- WHAT YOU WILL DO: Set down again, exactly and only, the lines from the one that contains "and a variety of other" through the last line of the records below, both included, but not the pictures.
[SUPPLIED MATERIAL]
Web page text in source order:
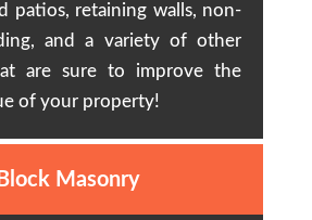
patios, retaining walls, non-
and a variety of other
are sure to improve the
of your property!
Block Masonry
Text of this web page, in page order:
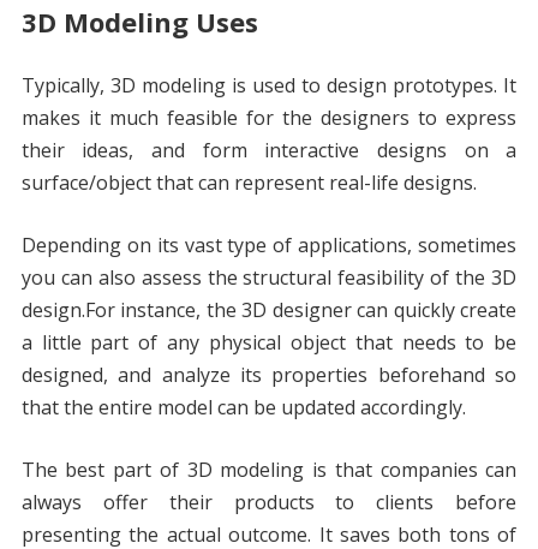
3D Modeling Uses
Typically, 3D modeling is used to design prototypes. It
makes it much feasible for the designers to express
their ideas, and form interactive designs on a
surface/object that can represent real-life designs.
Depending on its vast type of applications, sometimes
you can also assess the structural feasibility of the 3D
design.For instance, the 3D designer can quickly create
a little part of any physical object that needs to be
designed, and analyze its properties beforehand so
that the entire model can be updated accordingly.
The best part of 3D modeling is that companies can
always offer their products to clients before
presenting the actual outcome. It saves both tons of
[/SUPPLIED MATERIAL]
- WRITTEN ANSWER:
and a variety of other
are sure to improve the
of your property!
Block Masonry
Text of this web page, in page order:
3D Modeling Uses
Typically, 3D modeling is used to design prototypes. It
makes it much feasible for the designers to express
their ideas, and form interactive designs on a
surface/object that can represent real-life designs.
Depending on its vast type of applications, sometimes
you can also assess the structural feasibility of the 3D
design.For instance, the 3D designer can quickly create
a little part of any physical object that needs to be
designed, and analyze its properties beforehand so
that the entire model can be updated accordingly.
The best part of 3D modeling is that companies can
always offer their products to clients before
presenting the actual outcome. It saves both tons of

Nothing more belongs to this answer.